Observe that in our setting, all measures \bbQ^*, \bbQ_u, and \bbP are absolutely continuous w.r.t. the Lebesgue measure, with densities denoted as q^*(\tau), q_u(\tau), and p(\tau), respectively. We write \begin{align*} D_{KL}(\bbQ^*, \bbQ_u) &= \int \log\left( \frac{q^*}{q_u} \right) q^* \; d\tau = \int \log\left( \frac{q^*}{p} \frac{p}{q_u} \right) q^* \; d\tau \\ &= \int \log\left(\frac{q^*}{p}\right) q^* \; d\tau + \int \log\left(\frac{p}{q_u}\right) q^* \; d\tau \:, \end{align*} and hence because the first term above does not depend on u (this is due to the order of arguments in the KL divergence), \arg\min_{\{u_k\}_{k=1}^{T-1}} D_{KL}(\bbQ^*, \bbQ_u) = \arg\min_{\{u_k\}_{k=1}^{T-1}} \E_{\bbQ^*} \left[ \log\left(\frac{p}{q_u} \right) \right] \:. Next, a quick computation shows that \begin{align*} \log\left(\frac{p(\tau)}{q_u(\tau)} \right) = \sum_{k=1}^{T} \log\left( \frac{p(x_k | x_{k-1})}{q_u(x_k | x_{k-1})} \right) = \sum_{k=0}^{T-1} \left(\frac{1}{2} u_k^\T G(x_k)^\T G(x_k) u_k + F(x_k)^\T G(x_k) u_k\right) \:. \end{align*} Hence, \begin{align*} \E_{\bbQ^*} \left[ \log\left(\frac{p}{q_u} \right) \right] &= \sum_{k=0}^{T-1} \left(\frac{1}{2} u_k^\T \E_{\bbQ^*}[G(x_k)^\T G(x_k)] u_k + \E_{\bbQ^*}[F(x_k)^\T G(x_k)] u_k\right) \:. \end{align*} We can now analytically solve for the minimizing u_k's. Using our positive-definite assumption on G(x)^\T G(x), we have u_k^* = - (\E_{\bbQ^*}[G(x_k)^\T G(x_k)])^{-1} \E_{\bbQ^*}[ F(x_k)^\T G(x_k) ] \:. Of course, this is not immediately useful because we do not know \bbQ^*, and hence we cannot directly compute these integrals.

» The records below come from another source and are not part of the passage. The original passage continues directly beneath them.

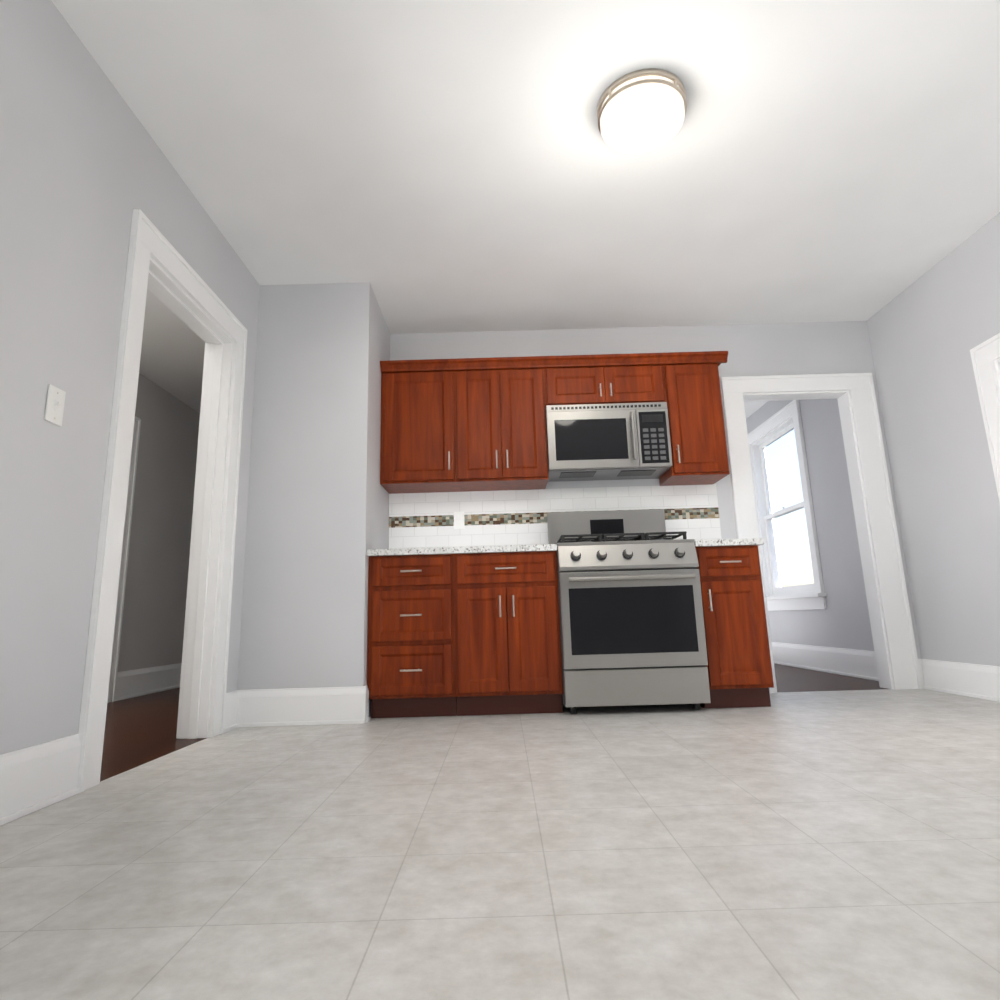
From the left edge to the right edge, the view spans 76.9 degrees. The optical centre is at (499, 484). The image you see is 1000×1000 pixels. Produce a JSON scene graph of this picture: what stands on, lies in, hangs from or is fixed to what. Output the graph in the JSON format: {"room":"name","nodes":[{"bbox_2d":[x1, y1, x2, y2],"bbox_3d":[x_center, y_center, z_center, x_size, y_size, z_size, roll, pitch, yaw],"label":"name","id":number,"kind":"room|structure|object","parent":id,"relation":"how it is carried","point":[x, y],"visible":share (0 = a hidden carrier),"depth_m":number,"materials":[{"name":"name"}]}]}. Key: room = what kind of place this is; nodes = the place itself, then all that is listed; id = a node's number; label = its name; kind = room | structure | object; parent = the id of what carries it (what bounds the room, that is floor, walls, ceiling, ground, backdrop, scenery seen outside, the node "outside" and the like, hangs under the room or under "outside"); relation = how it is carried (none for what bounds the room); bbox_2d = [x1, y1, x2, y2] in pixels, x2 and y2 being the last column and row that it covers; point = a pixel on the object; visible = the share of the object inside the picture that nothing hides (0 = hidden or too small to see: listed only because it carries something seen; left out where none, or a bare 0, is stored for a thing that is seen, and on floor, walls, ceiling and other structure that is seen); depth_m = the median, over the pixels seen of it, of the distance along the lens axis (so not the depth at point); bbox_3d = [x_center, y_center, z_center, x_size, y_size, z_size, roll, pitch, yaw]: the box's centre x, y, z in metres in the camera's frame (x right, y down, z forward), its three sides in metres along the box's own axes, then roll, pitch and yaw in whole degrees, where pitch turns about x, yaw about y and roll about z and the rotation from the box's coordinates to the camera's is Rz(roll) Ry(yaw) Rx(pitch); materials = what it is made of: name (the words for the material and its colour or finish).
{"room":"kitchen","nodes":[
{"label":"kitchen","id":0,"kind":"room"},
{"bbox_2d":[0,0,259,754],"bbox_3d":[-1.474,-0.600,0.505,0.130,2.484,7.773,-2,-12,0],"label":"wall","id":1,"kind":"structure","parent":0,"point":[86,168],"depth_m":2.02,"materials":[{"name":"grey paint"}]},
{"bbox_2d":[0,734,80,825],"bbox_3d":[-1.368,0.322,-0.691,0.026,0.180,5.555,-2,-12,0],"label":"baseboard","id":2,"kind":"structure","parent":1,"relation":"attached to","point":[34,778],"depth_m":1.84,"materials":[{"name":"white wood"}]},
{"bbox_2d":[44,384,65,426],"bbox_3d":[-1.391,-0.247,1.977,0.016,0.116,0.072,-2,-12,0],"label":"light switch","id":3,"kind":"object","parent":1,"relation":"attached to","point":[54,410],"visible":1,"depth_m":1.97,"materials":[{"name":"white plastic"}]},
{"bbox_2d":[77,209,247,792],"bbox_3d":[-1.458,0.070,2.741,0.186,2.100,1.055,-2,-12,0],"label":"door frame","id":4,"kind":"structure","parent":1,"relation":"attached to","point":[160,268],"depth_m":2.96,"materials":[{"name":"white wood"}]},
{"bbox_2d":[228,685,369,730],"bbox_3d":[-1.022,1.148,3.256,0.680,0.180,0.056,-2,-12,0],"label":"baseboard","id":5,"kind":"structure","parent":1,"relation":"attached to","point":[323,705],"depth_m":3.24,"materials":[{"name":"white wood"}]},
{"bbox_2d":[118,373,199,671],"bbox_3d":[-2.899,-0.352,1.475,0.130,2.484,9.760,-2,-12,0],"label":"wall","id":6,"kind":"structure","parent":0,"point":[153,624],"depth_m":5.17,"materials":[{"name":"paint"}]},
{"bbox_2d":[107,416,140,702],"bbox_3d":[-2.866,0.423,4.234,0.158,2.110,1.000,-2,-12,0],"label":"door frame","id":7,"kind":"structure","parent":6,"relation":"attached to","point":[123,573],"depth_m":4.67,"materials":[{"name":"white wood"}]},
{"bbox_2d":[115,663,181,700],"bbox_3d":[-2.770,1.602,5.205,0.026,0.200,1.390,-2,-12,0],"label":"baseboard","id":8,"kind":"structure","parent":6,"relation":"attached to","point":[137,682],"depth_m":4.90,"materials":[{"name":"white wood"}]},
{"bbox_2d":[100,664,886,781],"bbox_3d":[-0.070,1.041,2.301,5.707,0.060,11.980,-2,-12,0],"label":"floor","id":9,"kind":"structure","parent":0,"point":[140,730],"depth_m":3.60,"materials":[{"name":"brown wood"}]},
{"bbox_2d":[0,689,999,999],"bbox_3d":[0.700,0.571,0.191,4.147,0.060,7.663,-2,-12,0],"label":"floor","id":10,"kind":"structure","parent":0,"point":[828,845],"depth_m":1.34,"materials":[{"name":"tile"}]},
{"bbox_2d":[237,282,389,716],"bbox_3d":[-1.066,0.095,3.837,0.654,2.484,0.703,-2,-12,0],"label":"wall bump-out","id":11,"kind":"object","parent":10,"relation":"on","point":[317,527],"visible":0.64,"depth_m":3.50,"materials":[{"name":"grey paint"}]},
{"bbox_2d":[367,544,562,717],"bbox_3d":[-0.195,0.848,3.677,1.041,0.895,0.672,-2,-12,0],"label":"base cabinet","id":12,"kind":"object","parent":10,"relation":"on","point":[463,631],"visible":0.98,"depth_m":3.39,"materials":[{"name":"brown wood"}]},
{"bbox_2d":[547,509,710,713],"bbox_3d":[0.702,0.680,3.660,0.755,1.165,0.762,-2,-12,0],"label":"range","id":13,"kind":"object","parent":10,"relation":"on","point":[632,630],"visible":1,"depth_m":3.33,"materials":[{"name":"silver metal"}]},
{"bbox_2d":[694,538,773,708],"bbox_3d":[1.275,0.806,3.679,0.377,0.895,0.672,-2,-12,0],"label":"base cabinet","id":14,"kind":"object","parent":10,"relation":"on","point":[739,667],"visible":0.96,"depth_m":3.39,"materials":[{"name":"brown wood"}]},
{"bbox_2d":[51,0,999,418],"bbox_3d":[-0.768,-1.448,2.832,6.957,0.100,11.980,-2,-12,0],"label":"ceiling","id":15,"kind":"structure","parent":0,"point":[435,166],"depth_m":2.74,"materials":[{"name":"white paint"}]},
{"bbox_2d":[597,68,686,153],"bbox_3d":[0.560,-1.453,2.490,0.344,0.105,0.344,-2,-12,0],"label":"ceiling light","id":16,"kind":"object","parent":15,"relation":"attached to","point":[641,111],"visible":1,"depth_m":2.41,"materials":[{"name":"white glass"}]},
{"bbox_2d":[390,321,920,658],"bbox_3d":[0.616,0.133,4.246,4.017,2.484,0.130,-2,-12,0],"label":"wall","id":17,"kind":"structure","parent":0,"point":[803,348],"depth_m":4.41,"materials":[{"name":"grey paint"}]},
{"bbox_2d":[380,359,471,493],"bbox_3d":[-0.480,-0.358,4.107,0.541,0.778,0.331,-2,-12,0],"label":"upper cabinet","id":18,"kind":"object","parent":17,"relation":"attached to","point":[463,424],"depth_m":3.96,"materials":[{"name":"brown wood"}]},
{"bbox_2d":[468,356,548,490],"bbox_3d":[-0.030,-0.371,4.108,0.639,0.778,0.331,-2,-12,0],"label":"upper cabinet","id":19,"kind":"object","parent":17,"relation":"attached to","point":[508,398],"depth_m":3.96,"materials":[{"name":"brown wood"}]},
{"bbox_2d":[389,484,721,548],"bbox_3d":[0.357,0.247,4.151,2.179,0.441,0.007,-2,-12,0],"label":"backsplash","id":20,"kind":"structure","parent":17,"relation":"attached to","point":[491,518],"depth_m":4.16,"materials":[{"name":"tile"}]},
{"bbox_2d":[454,512,464,528],"bbox_3d":[-0.269,0.239,4.148,0.070,0.114,0.008,-2,-12,0],"label":"outlet","id":21,"kind":"object","parent":20,"relation":"attached to","point":[459,523],"visible":1,"depth_m":4.15,"materials":[{"name":"white plastic"}]},
{"bbox_2d":[544,355,615,404],"bbox_3d":[0.502,-0.615,4.157,0.438,0.310,0.331,-2,-12,0],"label":"upper cabinet","id":22,"kind":"object","parent":17,"relation":"attached to","point":[572,379],"depth_m":4.00,"materials":[{"name":"brown wood"}]},
{"bbox_2d":[545,402,671,481],"bbox_3d":[0.674,-0.269,4.043,0.755,0.419,0.405,-2,-12,0],"label":"microwave","id":23,"kind":"object","parent":22,"relation":"attached to","point":[615,441],"visible":1,"depth_m":3.90,"materials":[{"name":"silver metal"}]},
{"bbox_2d":[616,355,667,402],"bbox_3d":[0.825,-0.624,4.158,0.439,0.310,0.331,-2,-12,0],"label":"upper cabinet","id":24,"kind":"object","parent":17,"relation":"attached to","point":[639,378],"depth_m":4.00,"materials":[{"name":"brown wood"}]},
{"bbox_2d":[659,351,728,485],"bbox_3d":[1.229,-0.407,4.110,0.356,0.778,0.331,-2,-12,0],"label":"upper cabinet","id":25,"kind":"object","parent":17,"relation":"attached to","point":[694,405],"depth_m":3.96,"materials":[{"name":"brown wood"}]},
{"bbox_2d":[720,373,922,692],"bbox_3d":[2.072,0.286,4.207,1.038,2.085,0.186,-2,-12,0],"label":"door frame","id":26,"kind":"structure","parent":17,"relation":"attached to","point":[894,644],"depth_m":4.18,"materials":[{"name":"white wood"}]},
{"bbox_2d":[746,212,999,665],"bbox_3d":[2.681,-0.283,2.568,0.130,2.484,11.980,-2,-12,0],"label":"wall","id":27,"kind":"structure","parent":0,"point":[931,328],"depth_m":3.83,"materials":[{"name":"grey paint"}]},
{"bbox_2d":[748,400,826,610],"bbox_3d":[2.660,0.369,6.407,0.200,1.800,2.340,-2,-12,0],"label":"window","id":28,"kind":"structure","parent":27,"relation":"in","point":[782,422],"depth_m":5.92,"materials":[{"name":"white"}]},
{"bbox_2d":[918,659,999,701],"bbox_3d":[2.625,0.410,0.272,0.027,0.180,7.513,-2,-12,0],"label":"baseboard","id":29,"kind":"structure","parent":27,"relation":"attached to","point":[965,679],"depth_m":3.60,"materials":[{"name":"white wood"}]},
{"bbox_2d":[970,333,999,501],"bbox_3d":[2.648,-0.207,2.578,0.200,1.400,1.550,-2,-12,0],"label":"kitchen window","id":30,"kind":"structure","parent":27,"relation":"in","point":[985,357],"depth_m":3.32,"materials":[{"name":"white"}]},
{"bbox_3d":[1.211,0.565,6.369,2.847,2.484,4.207,-2,-12,0],"label":"wall","id":31,"kind":"structure","parent":0,"visible":0},
{"bbox_2d":[772,642,878,680],"bbox_3d":[2.654,1.628,6.070,0.026,0.200,4.077,-2,-12,0],"label":"baseboard","id":32,"kind":"structure","parent":31,"relation":"attached to","point":[852,663],"depth_m":5.03,"materials":[{"name":"white wood"}]}
]}

Importance Sampling for Estimating the Control Inputs
Fix any function H(x_k). Recall that \E_{\bbQ^*}[ H(x_k) ] = \int H(x_k) q^*(\tau) \; d\tau = \int H(x_k) \frac{q^*(\tau)}{q_u(\tau)} q_u(\tau) \; d\tau = \E_{\bbQ_u}\left[ H(x_k) \frac{q^*(\tau)}{q_u(\tau)} \right] \:. Remember that q^*(\tau) = \frac{p(\tau) \exp(-S(\tau)/\lambda)}{Z} \:, where the normalization constant is Z := \E_{\bbP}[ \exp(-S(\tau)/\lambda) ] = \E_{\bbQ_u}\left[ \frac{p(\tau)}{q_u(\tau)} \exp(-S(\tau)/\lambda)\right] \:. As we computed above, the likelihood ratio is \frac{p(\tau)}{q_u(\tau)} = \exp\left(\sum_{k=0}^{T-1} \left(\frac{1}{2} u_k^\T G(x_k)^\T G(x_k) u_k + F(x_k)^\T G(x_k) u_k\right) \right) \:. Hence, we can sample M trajectories \tau_1, ..., \tau_M, form the M quantities A_j := \exp\left(\sum_{k=0}^{T-1} \left(\frac{1}{2} u_k^\T G(x_{k,j})^\T G(x_{k,j}) u_k + F(x_{k,j})^\T G(x_{k,j}) u_k\right) - S(\tau_j)/\lambda \right) \:, and use the estimator \E_{\bbQ_u}\left[ H(x_k) \frac{q^*(\tau)}{q_u(\tau)} \right] \approx \sum_{j=1}^{M} \frac{H_k(x_{k,j}) A_j}{\sum_{j=1}^{M} A_j} \:.